Stored records
====================

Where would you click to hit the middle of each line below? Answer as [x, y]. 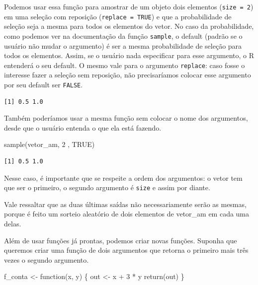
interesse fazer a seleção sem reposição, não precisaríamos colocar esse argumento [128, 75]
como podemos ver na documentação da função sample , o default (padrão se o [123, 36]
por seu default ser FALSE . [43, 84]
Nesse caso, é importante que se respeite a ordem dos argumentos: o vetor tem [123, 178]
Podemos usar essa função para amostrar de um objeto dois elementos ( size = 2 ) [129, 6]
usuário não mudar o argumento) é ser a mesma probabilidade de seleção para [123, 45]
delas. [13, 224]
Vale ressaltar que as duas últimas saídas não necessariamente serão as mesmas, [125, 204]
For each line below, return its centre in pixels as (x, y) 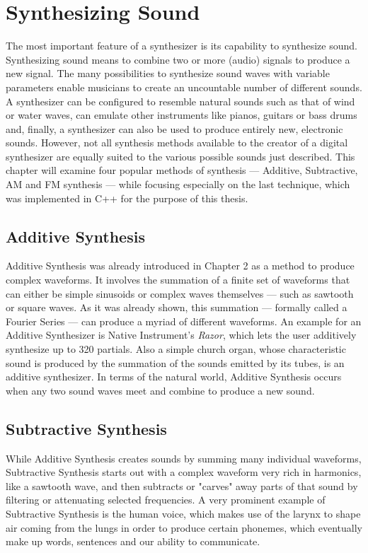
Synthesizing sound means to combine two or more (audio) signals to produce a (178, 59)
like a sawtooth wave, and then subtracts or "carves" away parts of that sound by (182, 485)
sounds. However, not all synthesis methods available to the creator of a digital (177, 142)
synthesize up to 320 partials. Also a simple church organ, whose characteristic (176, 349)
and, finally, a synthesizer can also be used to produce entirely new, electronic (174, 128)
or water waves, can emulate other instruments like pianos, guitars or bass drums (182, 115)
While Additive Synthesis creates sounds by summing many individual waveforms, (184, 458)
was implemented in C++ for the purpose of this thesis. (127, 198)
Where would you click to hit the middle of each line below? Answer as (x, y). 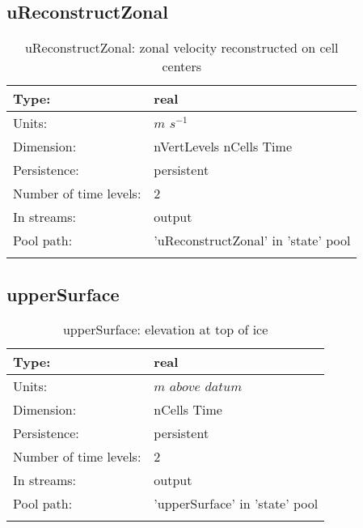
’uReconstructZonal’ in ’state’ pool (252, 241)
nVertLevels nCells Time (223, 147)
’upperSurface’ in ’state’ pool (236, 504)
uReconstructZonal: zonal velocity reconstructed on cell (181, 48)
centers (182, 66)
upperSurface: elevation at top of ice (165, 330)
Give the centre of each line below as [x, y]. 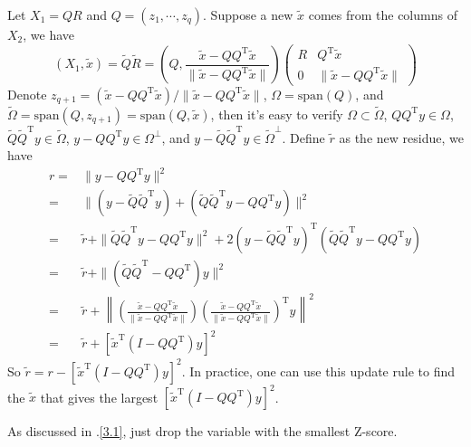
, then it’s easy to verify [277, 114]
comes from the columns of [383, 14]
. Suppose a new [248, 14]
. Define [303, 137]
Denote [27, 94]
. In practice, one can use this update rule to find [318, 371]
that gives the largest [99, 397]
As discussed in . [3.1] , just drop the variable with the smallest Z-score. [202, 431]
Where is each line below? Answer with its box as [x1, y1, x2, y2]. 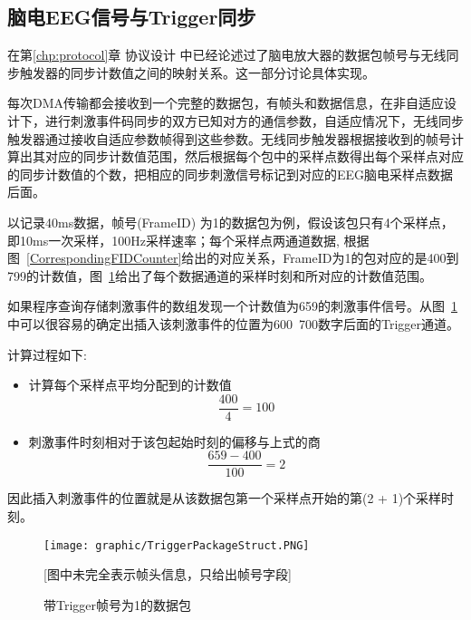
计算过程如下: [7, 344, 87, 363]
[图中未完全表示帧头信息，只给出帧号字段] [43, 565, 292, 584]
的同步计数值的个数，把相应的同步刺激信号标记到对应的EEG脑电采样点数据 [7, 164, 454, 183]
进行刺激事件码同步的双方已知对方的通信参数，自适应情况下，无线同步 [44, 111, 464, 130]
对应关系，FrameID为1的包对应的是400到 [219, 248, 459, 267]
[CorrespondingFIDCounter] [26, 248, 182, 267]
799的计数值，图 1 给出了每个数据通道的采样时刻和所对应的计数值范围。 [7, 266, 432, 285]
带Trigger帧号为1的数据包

====================

Exercise description: Search the entries for "upperSurface" and copy out each line that has it.

Result of the task:
’upperSurface’ in ’state’ pool (236, 504)
upperSurface: elevation at top of ice (165, 330)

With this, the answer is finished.